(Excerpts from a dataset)
[Start of Attachment]

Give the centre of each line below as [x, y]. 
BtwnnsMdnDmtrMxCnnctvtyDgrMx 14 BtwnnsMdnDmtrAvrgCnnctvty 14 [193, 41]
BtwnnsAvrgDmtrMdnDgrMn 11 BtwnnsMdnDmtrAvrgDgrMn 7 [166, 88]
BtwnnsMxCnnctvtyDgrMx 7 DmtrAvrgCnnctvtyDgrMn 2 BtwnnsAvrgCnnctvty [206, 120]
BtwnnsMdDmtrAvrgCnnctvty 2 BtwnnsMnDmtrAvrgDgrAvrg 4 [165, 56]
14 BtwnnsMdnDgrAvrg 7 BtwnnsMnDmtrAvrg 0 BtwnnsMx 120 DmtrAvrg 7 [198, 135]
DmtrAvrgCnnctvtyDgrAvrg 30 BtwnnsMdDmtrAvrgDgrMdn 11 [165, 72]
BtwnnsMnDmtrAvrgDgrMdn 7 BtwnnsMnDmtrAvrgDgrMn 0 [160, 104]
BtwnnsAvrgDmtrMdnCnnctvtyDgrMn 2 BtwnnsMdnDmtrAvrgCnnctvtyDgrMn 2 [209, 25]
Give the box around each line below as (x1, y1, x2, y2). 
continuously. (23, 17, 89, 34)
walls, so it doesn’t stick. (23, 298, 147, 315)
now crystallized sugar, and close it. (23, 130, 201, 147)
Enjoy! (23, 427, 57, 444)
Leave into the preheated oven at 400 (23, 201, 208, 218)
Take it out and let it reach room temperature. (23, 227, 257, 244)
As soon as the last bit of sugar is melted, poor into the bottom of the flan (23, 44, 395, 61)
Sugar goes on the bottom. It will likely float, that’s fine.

[End of Attachment]

* Your goal *
Print the line containing "BtwnnsMnDmtrAvrgDgrMdn 7 BtwnnsMnDmtrAvrgDgrMn", then every line after it through the last line of the records, each exactly as written; nothing else belongs in the answer.

* Result of the exercise *
BtwnnsMnDmtrAvrgDgrMdn 7 BtwnnsMnDmtrAvrgDgrMn 0 [160, 104]
BtwnnsAvrgDmtrMdnCnnctvtyDgrMn 2 BtwnnsMdnDmtrAvrgCnnctvtyDgrMn 2 [209, 25]
Give the box around each line below as (x1, y1, x2, y2). 
continuously. (23, 17, 89, 34)
walls, so it doesn’t stick. (23, 298, 147, 315)
now crystallized sugar, and close it. (23, 130, 201, 147)
Enjoy! (23, 427, 57, 444)
Leave into the preheated oven at 400 (23, 201, 208, 218)
Take it out and let it reach room temperature. (23, 227, 257, 244)
As soon as the last bit of sugar is melted, poor into the bottom of the flan (23, 44, 395, 61)
Sugar goes on the bottom. It will likely float, that’s fine.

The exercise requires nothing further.